Plaintiffs’ Amended Complaint also asserts a facial overbreadth First Amendment challenge. To assert a facial over-breadth claim, a plaintiff must demonstrate that the challenged law (1) “could never be applied in a valid manner,” or (2) that even though it may be validly applied to some, “it nevertheless is so broad that it may inhibit the constitutionally protected speech of third parties.” N.Y. State Club Ass’n, Inc. v. City of New York, 487 U.S. 1, 11, 108 S.Ct. 2225, 101 L.Ed.2d 1 (1988) (citations omitted).
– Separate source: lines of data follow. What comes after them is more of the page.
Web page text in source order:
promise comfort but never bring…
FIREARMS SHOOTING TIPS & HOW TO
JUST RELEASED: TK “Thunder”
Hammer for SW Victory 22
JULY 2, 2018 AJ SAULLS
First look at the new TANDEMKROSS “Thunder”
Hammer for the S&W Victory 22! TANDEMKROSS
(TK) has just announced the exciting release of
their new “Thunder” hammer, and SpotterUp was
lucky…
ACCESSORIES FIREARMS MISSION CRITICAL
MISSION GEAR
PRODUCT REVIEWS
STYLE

Plaintiffs’ overbreadth challenge appears to fall under the latter category, providing the three above-mentioned examples of third parties who would be hable under the statutes, notwithstanding the apparent innocence or justification of their activities.
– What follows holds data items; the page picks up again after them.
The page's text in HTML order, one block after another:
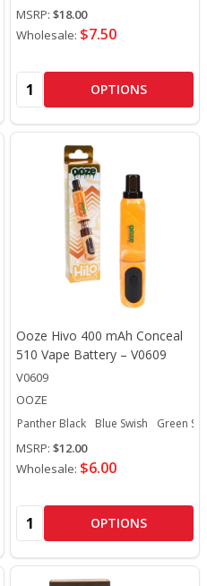
MSRP: $18.00
Wholesale: $7.50
Quantity: OPTIONS
Chrome Hype Engine Ultra Purple
Ooze Hivo 400 mAh Conceal
510 Vape Battery – V0609
V0609
OOZE
Panther Black Blue Swish Green
MSRP: $12.00
Wholesale: $6.00
Quantity: OPTIONS
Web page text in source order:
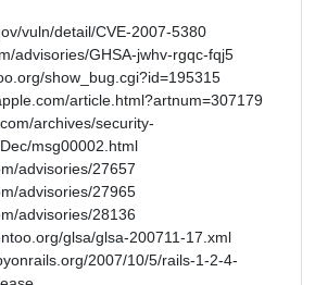
vuln/detail/CVE-2007-5380
advisories/GHSA-jwhv-rgqc-fqj5
show_bug.cgi?id=195315
article.html?artnum=307179
archives/security-
msg00002.html
advisories/27657
advisories/27965
advisories/28136
glsa/glsa-200711-17.xml
2007/10/5/rails-1-2-4-
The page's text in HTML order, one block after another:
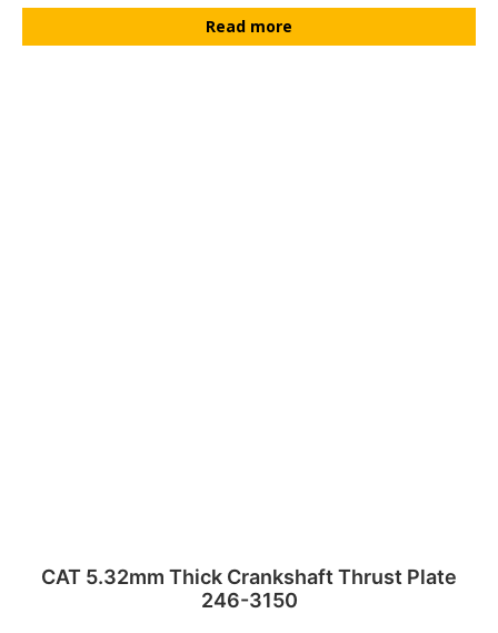
Read more
CAT 5.32mm Thick Crankshaft Thrust Plate
246-3150

“The ‘mere fact that one can conceive of some impermissible applications of a statute is not sufficient to render it susceptible to an overbreadth challenge.’” United States v. Williams, 553 U.S. 285, 301, 128 S.Ct. 1830, 170 L.Ed.2d 650 (2008) (quoting Members of City Council of Los Angeles v. Taxpayers for Vincent, 466 U.S. 789, 800, 104 S.Ct. 2118, 80 L.Ed.2d 772 (1984)). The court must find “a realistic danger that the statute itself wih significantly compromise recognized First Amendment protections of parties not before the Court.” N.Y. State Club Ass’n, Inc., 487 U.S. at 11, 108 S.Ct. 2225 (citation omitted). The claimant bears the burden of demonstrating the law’s application to protected speech is substantially overbroad, not only in an absolute sense, but also relative to the scope of the law’s plainly legitimate applications. Virginia v. Hicks, 539 U.S. 113, 119-120, 123 S.Ct. 2191, 156 L.Ed.2d 148 (2003) (citations omitted). The overbreadth doctrine is “strong medicine,” used “sparingly” and applied only as “a last resort.” Broadrick v. Oklahoma, 413 U.S. 601, 613, 93 S.Ct. 2908, 37 L.Ed.2d 830 (1973). Such medicine is not warranted in this case.

When a statute is aimed at regulating conduct — as opposed to “pure speech” — the court’s overbreadth inquiry must account for the state’s legitimate interest in enforcing its “otherwise valid criminal law.” Id. at 615, 93 S.Ct. 2908. A statute regulating conduct, “if too broadly worded, may deter protected speech to some unknown extent.” Id. Even so, “there comes a point where that effect — at best a prediction — cannot, with confidence, justify invalidating a statute on its face and so prohibiting a State from enforcing the statute against conduct that is admittedly within its power to proscribe.” Id. “Rarely, if ever, will an overbreadth challenge succeed against a law or regulation that is not specifically addressed to speech or to conduct necessarily associated with speech (such as picketing or demonstrating).” Virginia v. Hicks, 539 U.S. 113, 124, 123 S.Ct. 2191, 156 L.Ed.2d 148 (2003).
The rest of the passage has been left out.